俺の目の前で、ゆいこが静かに目を伏せて涙を流す。

俺は抱き寄せたくなる衝動を堪え、ぎゅっと手を握りしめた。


学生時代、俺とひろしとゆいこはいつも一緒にいた。

ゆいこより一足先に社会人となり、甘くない現実の荒波に揉まれ、俺たちは周りが見えなくなっていたのかもしれない。


「わたしとは住む世界が違っちゃったみたいだよ・・・」


ゆいこが寂しそうに呟く。


子供の頃からずっと、ゆいこはひろしが好きだった。

そして俺は、あの頃からずっとひろしを見つめて微笑むゆいこを見つめてきた。


「大丈夫だって。くそ真面目なあいつのことだ、今は慣れない環境にテンパってるだけだって。・・・別に、お前のこと嫌いになったわけじゃないって。
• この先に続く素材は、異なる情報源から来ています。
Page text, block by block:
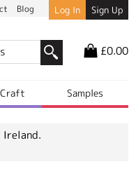
Blog Log In Sign Up
£0.00
Samples
Ireland.
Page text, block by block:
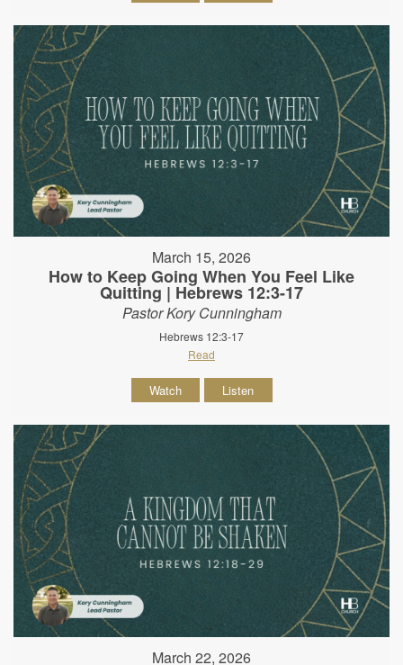
March 15, 2026
How to Keep Going When You Feel Like
Quitting | Hebrews 12:3-17
Pastor Kory Cunningham
Hebrews 12:3-17
Read
Watch Listen
March 22, 2026
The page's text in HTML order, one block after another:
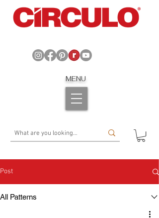
MENU
Post
All Patterns
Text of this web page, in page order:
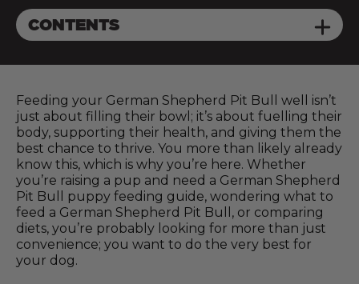
CONTENTS
Feeding your German Shepherd Pit Bull well isn’t
just about filling their bowl; it’s about fuelling their
body, supporting their health, and giving them the
best chance to thrive. You more than likely already
know this, which is why you’re here. Whether
you’re raising a pup and need a German Shepherd
Pit Bull puppy feeding guide, wondering what to
feed a German Shepherd Pit Bull, or comparing
diets, you’re probably looking for more than just
convenience; you want to do the very best for
your dog.

」


その大きな瞳にあふれんばかりの涙をためて、ゆいこが俺を見る。


「ただ好きってだけじゃ、一緒にいられないのかな・・・」

「大丈夫だって、あいつだって・・・お前のこと、ちゃんと考えてるよ」


俺は、あいつが将来のために・・・、ゆいこのために・・・と躍起になっているのを知っている。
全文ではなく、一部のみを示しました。